There are countries in the world – not only in the rich world, but also emerging countries like Brazil – who have a national minimum wage, who were able to find the right level for the national minimum wage. Although these are much bigger countries than South Africa, with 200-million inhabitants, a lot of geographic disparity, and I think that South Africa should be able to find the right level for the national minimum wage. This is a way to avoid a situation of extreme exploitation of low-skilled workers


The solution mentioned above of the minimum wage will not solve the key problem, which is the inability to access higher-paying jobs, and so here is a second important effective thing that needs to be strengthened, which is the right to high-quality education together with the right to adequate public infrastructure, including cheap transportation infrastructure.

Regarding public education, I think it is fair to say that the quality of public, primary education and junior and secondary education that is available to the most disadvantaged groups in this country is not satisfactory, and that this should be a national priority and a lot of progress could be made in this direction. What has worked in history, in order to have sustainable and equitable growth is to have a well-functioning public education and health system, and the country should go in this direction.

NB: The quality education offered must speak unto the structure of our economy and immediate needs.
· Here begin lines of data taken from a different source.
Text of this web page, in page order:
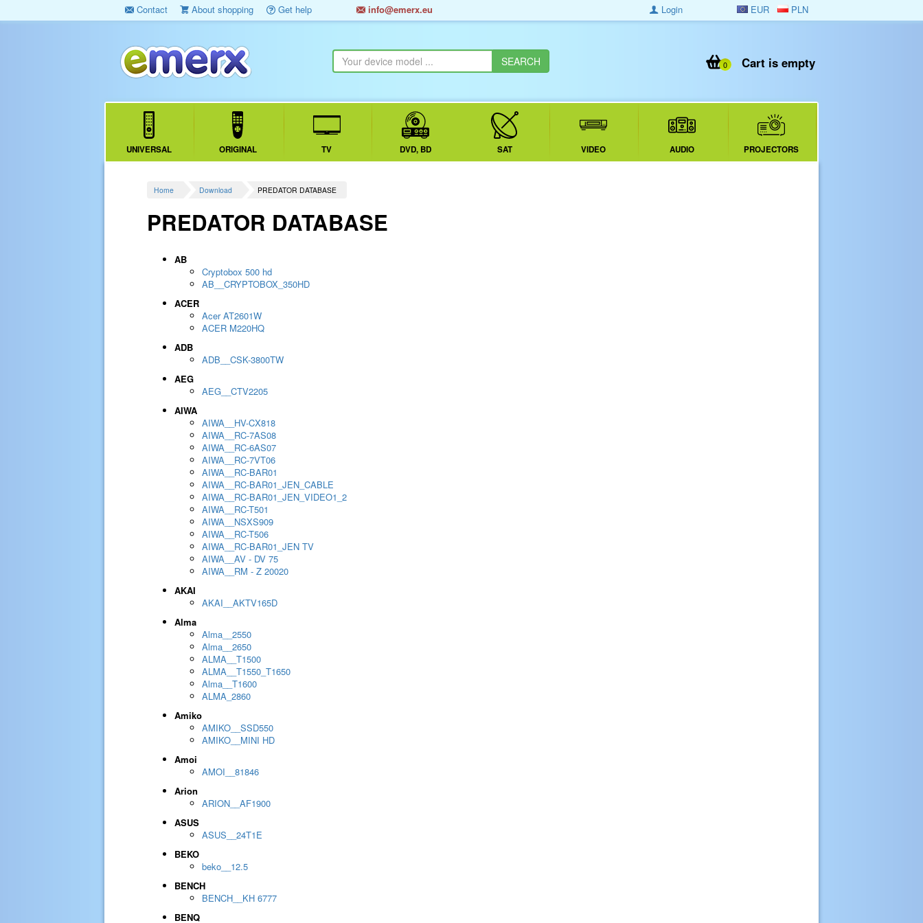
Contact About shopping Get help info@emerx.eu EUR PLN
Login
Cart is empty
0
UNIVERSAL ORIGINAL TV DVD, BD SAT VIDEO AUDIO PROJECTORS
Home Download PREDATOR DATABASE
PREDATOR DATABASE
AB
Cryptobox 500 hd
AB__CRYPTOBOX_350HD
ACER
Acer AT2601W
ACER M220HQ
ADB
ADB__CSK-3800TW
AEG
AEG__CTV2205
AIWA
AIWA__HV-CX818
AIWA__RC-7AS08
AIWA__RC-6AS07
AIWA__RC-7VT06
AIWA__RC-BAR01
AIWA__RC-BAR01_JEN_CABLE
AIWA__RC-BAR01_JEN_VIDEO1_2
AIWA__RC-T501
AIWA__NSXS909
AIWA__RC-T506
AIWA__RC-BAR01_JEN TV
AIWA__AV - DV 75
AIWA__RM - Z 20020
AKAI
AKAI__AKTV165D
Alma
Alma__2550
Alma__2650
ALMA__T1500
ALMA__T1550_T1650
Alma__T1600
ALMA_2860
Amiko
AMIKO__SSD550
AMIKO__MINI HD
Amoi
AMOI__81846
Arion
ARION__AF1900
ASUS
ASUS__24T1E
BEKO
beko__12.5
BENCH
BENCH__KH 6777
BENQ
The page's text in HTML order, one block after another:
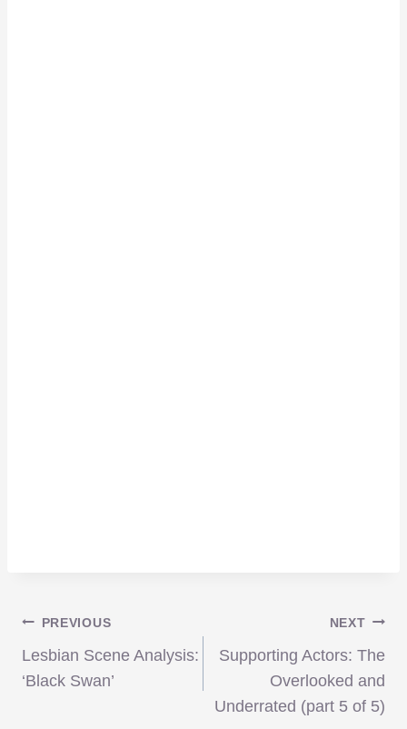
Post
navigation
PREVIOUS
Lesbian Scene Analysis:
‘Black Swan’
NEXT
Supporting Actors: The
Overlooked and
Underrated (part 5 of 5)
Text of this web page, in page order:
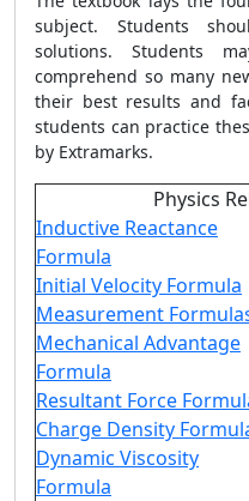
subject. Students
solutions.
Students
comprehend so many
their best results and
students can practice
by Extramarks.
Physics
Inductive Reactance
Formula
Initial Velocity Formula
Measurement
Mechanical Advantage
Formula
Resultant Force
Charge Density
Dynamic Viscosity
Formula
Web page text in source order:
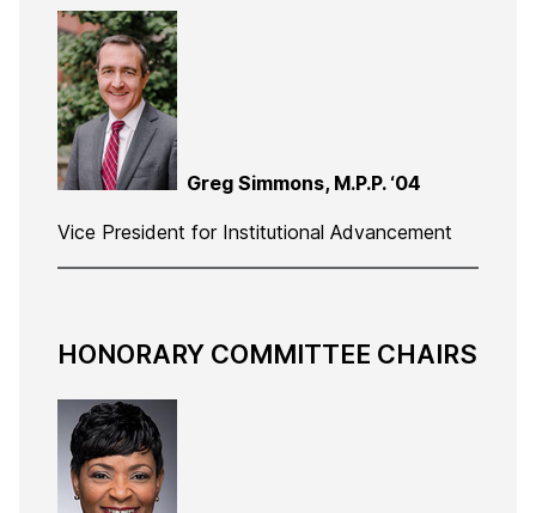
Greg Simmons, M.P.P. ‘04
Vice President for Institutional Advancement
HONORARY COMMITTEE CHAIRS

Our economy is mineral-energy-complex based and needs a vibrant manufacturing and industrialization based economy with black entrepreneurs in the main. Therefore, our economy must produce cars from platinum, toilet paper from wood, microwaves from cooper, computers from gold, cellphones & earphones from silver & bronze.

Our government departments and state-owned enterprises must be serviced by youth owned and female owned black companies that are excellent in plumbing, painting, welding etc. These skills are essential because they will empower people, have them employed and independent from government grants and grow our economy. To heal a patient, for every doctor you need a 2 physiotherapists and 8 nurses. For every ocean pilot, you need a diesel mechanic and a oil expert. Let us invest in the right skills to empower our youth


This is probably one of the more complicated rights, because it involves very difficult and sensitive issues, including land reform. Let me just say that if we take a broad international historical perspective, we see in many countries, in history, much more ambitious land reforms than what we have seen in South Africa since the end of apartheid. I think it’s fair to say that black economic empowerment (BEE) strategies, which were mostly based on voluntary market transactions and market values were not that successful in spreading the wealth and limiting the extreme concentration of wealth. So I think we need to think again about a more ambitious land reform program.

We also need an audit of property in South Africa particularly personal estate wealth. Who owns what and how much? How much does the people of South Africa actually own? So that we can know what we are dealing with and begin to expropriate what cannot be explained for the benefit of the poor majority.